*** Opening Information shown ***

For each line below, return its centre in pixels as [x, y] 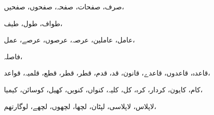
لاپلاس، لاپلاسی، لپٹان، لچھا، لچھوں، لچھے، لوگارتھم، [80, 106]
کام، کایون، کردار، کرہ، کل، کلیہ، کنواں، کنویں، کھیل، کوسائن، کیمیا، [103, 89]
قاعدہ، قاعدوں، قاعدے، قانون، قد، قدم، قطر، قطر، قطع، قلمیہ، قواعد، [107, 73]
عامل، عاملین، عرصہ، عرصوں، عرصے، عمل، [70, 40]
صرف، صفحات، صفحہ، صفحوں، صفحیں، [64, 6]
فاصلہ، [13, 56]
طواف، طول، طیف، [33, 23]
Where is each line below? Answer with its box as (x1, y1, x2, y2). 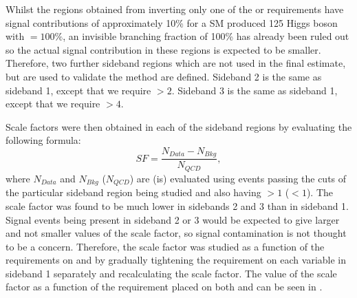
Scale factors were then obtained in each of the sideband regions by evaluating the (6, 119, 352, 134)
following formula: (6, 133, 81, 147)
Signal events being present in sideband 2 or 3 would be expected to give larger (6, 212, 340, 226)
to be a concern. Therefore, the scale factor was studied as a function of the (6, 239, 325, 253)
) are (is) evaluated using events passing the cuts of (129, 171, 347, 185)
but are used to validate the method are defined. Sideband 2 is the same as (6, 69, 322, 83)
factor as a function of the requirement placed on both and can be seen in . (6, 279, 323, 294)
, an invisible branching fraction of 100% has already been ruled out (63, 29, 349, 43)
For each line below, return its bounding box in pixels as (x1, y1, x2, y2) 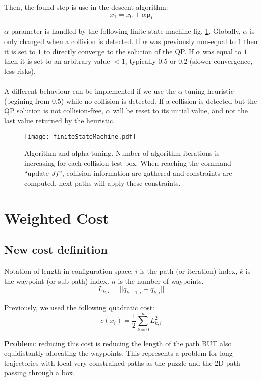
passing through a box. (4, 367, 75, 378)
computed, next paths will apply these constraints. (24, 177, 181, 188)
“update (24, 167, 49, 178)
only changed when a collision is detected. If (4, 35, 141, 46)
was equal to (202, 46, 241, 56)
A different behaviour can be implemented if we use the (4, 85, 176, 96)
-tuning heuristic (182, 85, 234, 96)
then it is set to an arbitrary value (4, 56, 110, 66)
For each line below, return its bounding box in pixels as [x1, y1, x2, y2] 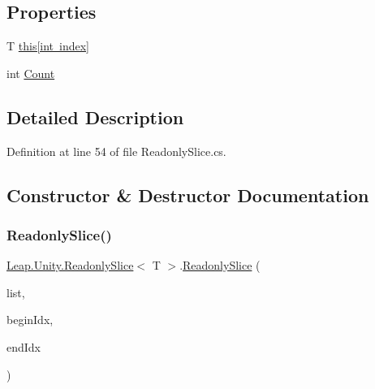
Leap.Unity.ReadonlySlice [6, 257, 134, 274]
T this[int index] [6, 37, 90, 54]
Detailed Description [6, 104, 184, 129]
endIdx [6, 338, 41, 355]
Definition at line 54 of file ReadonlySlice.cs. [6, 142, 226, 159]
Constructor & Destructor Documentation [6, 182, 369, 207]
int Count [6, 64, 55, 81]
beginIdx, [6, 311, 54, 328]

*** Closing Information shown ***
*** Opening Information shown ***

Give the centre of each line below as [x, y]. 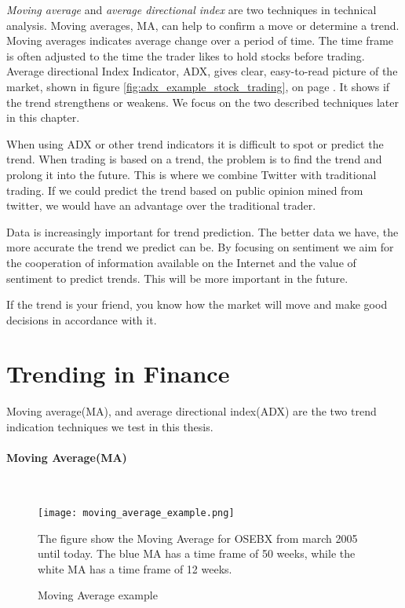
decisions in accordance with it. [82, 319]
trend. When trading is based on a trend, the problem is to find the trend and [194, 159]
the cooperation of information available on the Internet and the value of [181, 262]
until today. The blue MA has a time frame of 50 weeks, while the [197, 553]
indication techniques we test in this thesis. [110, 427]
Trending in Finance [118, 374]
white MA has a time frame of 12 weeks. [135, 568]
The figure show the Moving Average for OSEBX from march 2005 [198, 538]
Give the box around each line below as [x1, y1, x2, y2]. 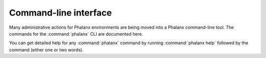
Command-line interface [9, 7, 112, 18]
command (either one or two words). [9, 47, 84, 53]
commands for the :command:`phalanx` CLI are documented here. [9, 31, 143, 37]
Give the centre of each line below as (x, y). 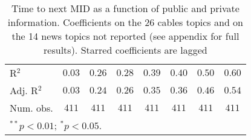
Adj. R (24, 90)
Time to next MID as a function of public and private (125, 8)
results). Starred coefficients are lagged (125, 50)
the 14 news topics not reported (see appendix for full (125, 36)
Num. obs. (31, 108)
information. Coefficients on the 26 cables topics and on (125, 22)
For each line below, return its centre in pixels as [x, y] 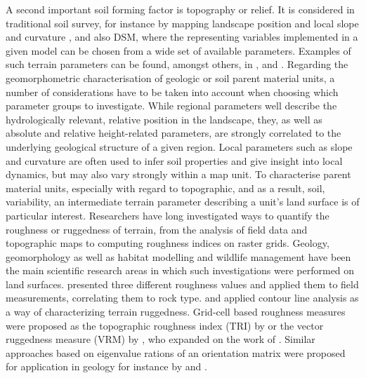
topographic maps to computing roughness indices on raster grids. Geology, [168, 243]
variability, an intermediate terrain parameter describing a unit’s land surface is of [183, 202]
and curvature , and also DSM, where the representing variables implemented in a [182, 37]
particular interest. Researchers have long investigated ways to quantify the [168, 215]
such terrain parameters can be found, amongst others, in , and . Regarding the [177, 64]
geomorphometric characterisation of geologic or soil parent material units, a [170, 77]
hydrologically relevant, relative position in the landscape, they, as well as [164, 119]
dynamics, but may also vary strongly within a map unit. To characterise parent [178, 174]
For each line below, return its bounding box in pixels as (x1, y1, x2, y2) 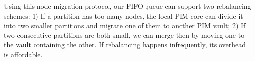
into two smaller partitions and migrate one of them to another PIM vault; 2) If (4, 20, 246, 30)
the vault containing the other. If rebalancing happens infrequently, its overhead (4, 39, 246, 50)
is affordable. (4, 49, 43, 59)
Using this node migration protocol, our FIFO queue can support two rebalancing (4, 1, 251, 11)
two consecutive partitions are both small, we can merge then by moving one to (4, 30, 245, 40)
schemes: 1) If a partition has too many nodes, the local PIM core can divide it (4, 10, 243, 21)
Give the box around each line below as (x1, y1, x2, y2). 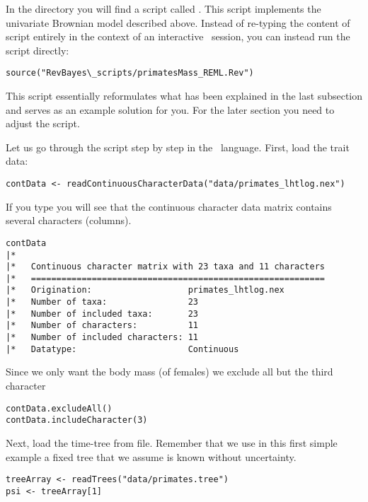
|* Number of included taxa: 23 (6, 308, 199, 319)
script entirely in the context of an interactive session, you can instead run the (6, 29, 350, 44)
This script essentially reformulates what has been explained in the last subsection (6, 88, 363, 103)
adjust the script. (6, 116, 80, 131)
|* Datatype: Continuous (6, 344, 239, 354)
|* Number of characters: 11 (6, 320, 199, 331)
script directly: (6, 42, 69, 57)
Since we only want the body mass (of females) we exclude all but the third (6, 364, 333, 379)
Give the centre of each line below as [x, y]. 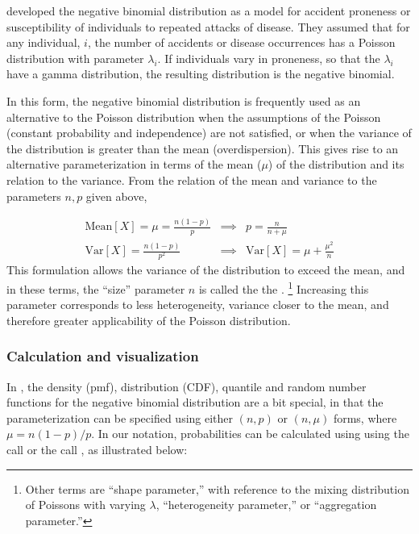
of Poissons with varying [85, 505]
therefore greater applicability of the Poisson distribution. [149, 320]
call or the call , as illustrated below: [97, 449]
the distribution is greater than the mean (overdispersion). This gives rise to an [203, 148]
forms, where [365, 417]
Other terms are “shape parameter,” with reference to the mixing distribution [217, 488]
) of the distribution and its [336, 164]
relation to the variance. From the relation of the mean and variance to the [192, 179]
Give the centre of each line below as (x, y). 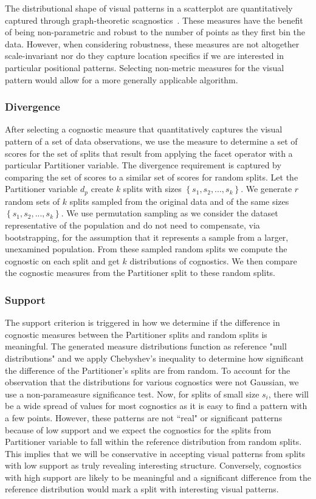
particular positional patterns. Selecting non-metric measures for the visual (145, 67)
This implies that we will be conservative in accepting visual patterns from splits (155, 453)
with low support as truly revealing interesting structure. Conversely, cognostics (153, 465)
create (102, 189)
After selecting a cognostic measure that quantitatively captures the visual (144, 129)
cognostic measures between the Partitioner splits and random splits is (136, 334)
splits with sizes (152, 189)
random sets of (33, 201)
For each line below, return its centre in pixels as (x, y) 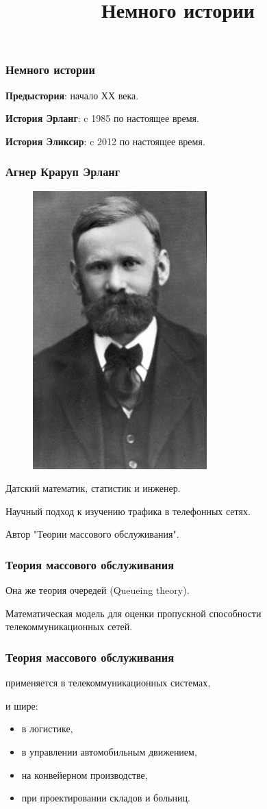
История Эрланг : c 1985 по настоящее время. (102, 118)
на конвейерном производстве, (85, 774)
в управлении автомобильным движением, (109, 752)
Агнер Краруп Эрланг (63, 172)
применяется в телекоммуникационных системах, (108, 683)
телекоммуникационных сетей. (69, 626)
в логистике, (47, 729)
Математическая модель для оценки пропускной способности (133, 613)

*** Closing Information shown ***

- **What the task asks**
What you give back should be only the lines of the records above, starting at the line with "применяется в телекоммуникационных" and ending at the line with "Математическая модель для", restated word for word.

- **Task result**
применяется в телекоммуникационных системах, (108, 683)
телекоммуникационных сетей. (69, 626)
в логистике, (47, 729)
Математическая модель для оценки пропускной способности (133, 613)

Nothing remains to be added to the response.